Objectivé par des tests cognitifs et un bilan psychologique, le haut potentiel intellectuel se caractérise par un mode de fonctionnement cérébral singulier, mais pas seulement. des travaux scientifiques ont permis de mettre en évidence ces intelligences particulières grâce à l’imagerie cérébrale.

16 nov. 2019, 08:00
/ Màj. le 22 avr. 2021 à 08:00
Les enfants HP ne sont pas forcément plus intelligents, mais ils ont une forme d’intelligence différente.

On les dit précoces, surdoués, ou à haut potentiel intellectuel. Quel que soit le qualificatif qu’on leur attribue, ces enfants se distinguent par une pensée singulière, rapide, foisonnante.

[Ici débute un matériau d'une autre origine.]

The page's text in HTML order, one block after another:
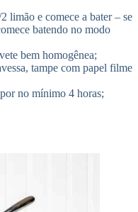
limão e comece a bater – se
batendo no modo
bem homogênea;
tampe com papel filme
no mínimo 4 horas;

Souvent, ils mettent au défi leurs parents et le système scolaire. Les neurosciences se sont intéressées de plus près à ce phénomène qui touche environ 2 à 3% des enfants. Il a été démontré, grâce à l’imagerie cérébrale, que ceux dits à «haut potentiel» ont un fonctionnement cognitif différent.

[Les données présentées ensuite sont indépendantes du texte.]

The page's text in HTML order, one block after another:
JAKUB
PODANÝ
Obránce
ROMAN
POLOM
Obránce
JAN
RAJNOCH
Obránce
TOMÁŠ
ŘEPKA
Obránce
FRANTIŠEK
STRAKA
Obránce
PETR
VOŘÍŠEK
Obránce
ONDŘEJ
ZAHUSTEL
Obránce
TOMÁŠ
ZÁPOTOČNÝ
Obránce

Leur activité cérébrale est plus intense, «comme un moteur ou un processeur plus puissant qui permet davantage de rapidité et de qualité de traitement des stimuli externes ou des informations internes mémorisées», décrit Fanny Nusbaum, docteure en psychologie et chercheuse associée en psychologie et neurosciences à l’Université de Lyon, dans son livre Les philo-cognitifs*, qu’elle co-signe avec Olivier Revol, pédopsychiatre, chef du Service de psychopathologie de l’enfant et de l’adolescent des Hospices civils de Lyon, et Dominic Sappey-Marinier, chercheur en neurosciences à la Faculté de médecine de Lyon.

Leurs recherches ont montré une connectivité cérébrale significativement plus importante chez ces enfants, non seulement au sein de chacun de leurs hémisphères mais également de l’un à l’autre.

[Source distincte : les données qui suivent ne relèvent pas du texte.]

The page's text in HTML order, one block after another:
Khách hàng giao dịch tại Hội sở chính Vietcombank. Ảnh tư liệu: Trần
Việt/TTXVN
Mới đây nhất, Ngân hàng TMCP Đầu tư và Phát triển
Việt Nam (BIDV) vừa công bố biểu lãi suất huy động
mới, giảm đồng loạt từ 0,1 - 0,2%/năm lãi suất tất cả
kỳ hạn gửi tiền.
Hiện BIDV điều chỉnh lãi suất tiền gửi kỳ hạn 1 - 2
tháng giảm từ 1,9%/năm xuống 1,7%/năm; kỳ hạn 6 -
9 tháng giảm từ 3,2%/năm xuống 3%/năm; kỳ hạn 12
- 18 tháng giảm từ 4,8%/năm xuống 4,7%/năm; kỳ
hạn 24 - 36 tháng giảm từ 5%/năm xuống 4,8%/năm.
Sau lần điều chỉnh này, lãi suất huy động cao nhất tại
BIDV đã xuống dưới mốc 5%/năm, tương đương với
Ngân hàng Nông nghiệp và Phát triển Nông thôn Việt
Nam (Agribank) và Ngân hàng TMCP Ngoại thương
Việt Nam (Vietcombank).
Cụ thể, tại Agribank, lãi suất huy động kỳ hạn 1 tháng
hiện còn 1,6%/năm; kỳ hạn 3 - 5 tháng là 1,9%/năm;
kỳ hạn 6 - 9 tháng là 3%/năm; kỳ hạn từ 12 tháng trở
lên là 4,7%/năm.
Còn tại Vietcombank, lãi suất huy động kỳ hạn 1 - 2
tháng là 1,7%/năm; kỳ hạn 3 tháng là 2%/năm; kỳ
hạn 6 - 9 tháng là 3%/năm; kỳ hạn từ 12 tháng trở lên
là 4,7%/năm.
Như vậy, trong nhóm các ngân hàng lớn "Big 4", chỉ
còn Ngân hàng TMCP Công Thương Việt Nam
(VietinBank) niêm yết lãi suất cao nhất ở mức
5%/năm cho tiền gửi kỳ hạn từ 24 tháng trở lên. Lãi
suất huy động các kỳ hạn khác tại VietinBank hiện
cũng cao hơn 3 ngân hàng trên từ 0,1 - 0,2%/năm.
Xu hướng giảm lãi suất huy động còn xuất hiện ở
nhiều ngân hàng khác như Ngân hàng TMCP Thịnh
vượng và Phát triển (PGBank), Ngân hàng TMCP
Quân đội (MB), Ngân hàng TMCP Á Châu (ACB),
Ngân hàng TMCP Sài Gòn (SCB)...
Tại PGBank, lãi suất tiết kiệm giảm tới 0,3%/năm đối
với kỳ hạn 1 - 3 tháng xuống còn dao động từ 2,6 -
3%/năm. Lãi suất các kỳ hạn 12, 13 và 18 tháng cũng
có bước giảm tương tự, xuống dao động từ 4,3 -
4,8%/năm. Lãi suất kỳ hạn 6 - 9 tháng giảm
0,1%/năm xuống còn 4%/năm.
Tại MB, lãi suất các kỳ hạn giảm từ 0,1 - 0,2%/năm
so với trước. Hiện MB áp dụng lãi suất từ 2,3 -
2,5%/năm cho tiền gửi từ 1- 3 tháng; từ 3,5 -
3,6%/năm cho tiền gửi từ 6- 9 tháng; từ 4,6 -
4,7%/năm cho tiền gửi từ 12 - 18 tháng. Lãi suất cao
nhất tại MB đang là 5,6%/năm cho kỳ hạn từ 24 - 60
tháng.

Une pensée foisonnante et rapide

Leur pensée, souvent décrite comme étant en arborescence, est à la fois rapide et multiple. Leur vivacité d’esprit impressionne, de même que leurs capacités de compréhension et de mémorisation. Ils font preuve de fulgurances lorsqu’ils trouvent des solutions de manière intuitive sans savoir par quel chemin ils y sont parvenus.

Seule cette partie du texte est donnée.